■ WHAT YOU ARE ASKED TO DO: Below are records; count the lines that contain "Living" and give only the total.

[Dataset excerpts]
- - -
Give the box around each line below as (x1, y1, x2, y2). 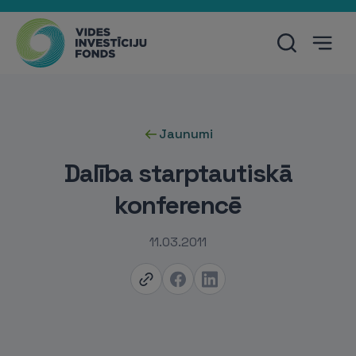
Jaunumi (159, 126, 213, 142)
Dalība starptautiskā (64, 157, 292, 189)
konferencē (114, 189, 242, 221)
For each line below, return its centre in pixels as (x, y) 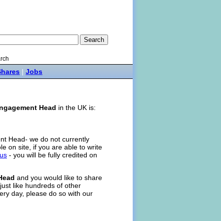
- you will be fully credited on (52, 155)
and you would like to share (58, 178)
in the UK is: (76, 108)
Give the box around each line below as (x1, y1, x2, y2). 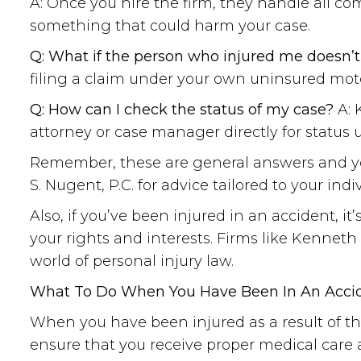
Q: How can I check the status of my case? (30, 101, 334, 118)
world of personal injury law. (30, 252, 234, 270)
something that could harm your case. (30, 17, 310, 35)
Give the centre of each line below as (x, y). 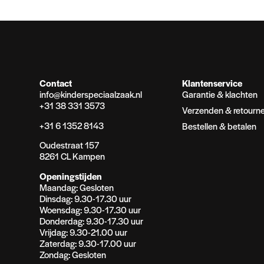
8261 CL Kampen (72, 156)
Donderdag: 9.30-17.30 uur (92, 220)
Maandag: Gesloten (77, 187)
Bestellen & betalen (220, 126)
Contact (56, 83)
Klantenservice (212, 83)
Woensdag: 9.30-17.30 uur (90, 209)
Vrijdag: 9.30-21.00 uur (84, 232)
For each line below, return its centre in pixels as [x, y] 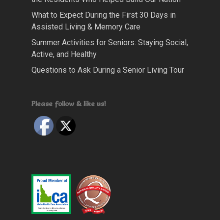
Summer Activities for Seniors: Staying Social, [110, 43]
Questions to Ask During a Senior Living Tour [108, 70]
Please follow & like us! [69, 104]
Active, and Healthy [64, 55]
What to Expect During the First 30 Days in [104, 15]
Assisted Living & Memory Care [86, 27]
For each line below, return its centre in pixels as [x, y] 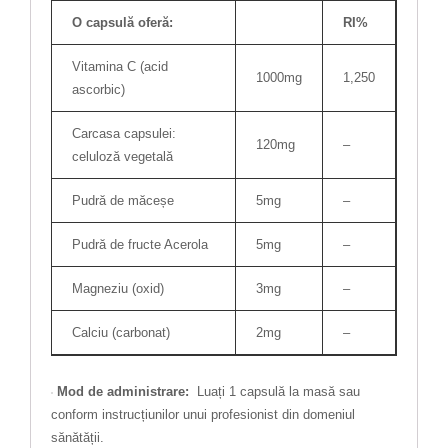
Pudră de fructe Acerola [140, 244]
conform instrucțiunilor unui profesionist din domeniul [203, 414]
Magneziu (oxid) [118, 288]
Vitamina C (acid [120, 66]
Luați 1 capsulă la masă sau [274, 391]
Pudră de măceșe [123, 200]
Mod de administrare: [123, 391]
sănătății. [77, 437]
- - -
■ WRITTEN RESPONSE: 2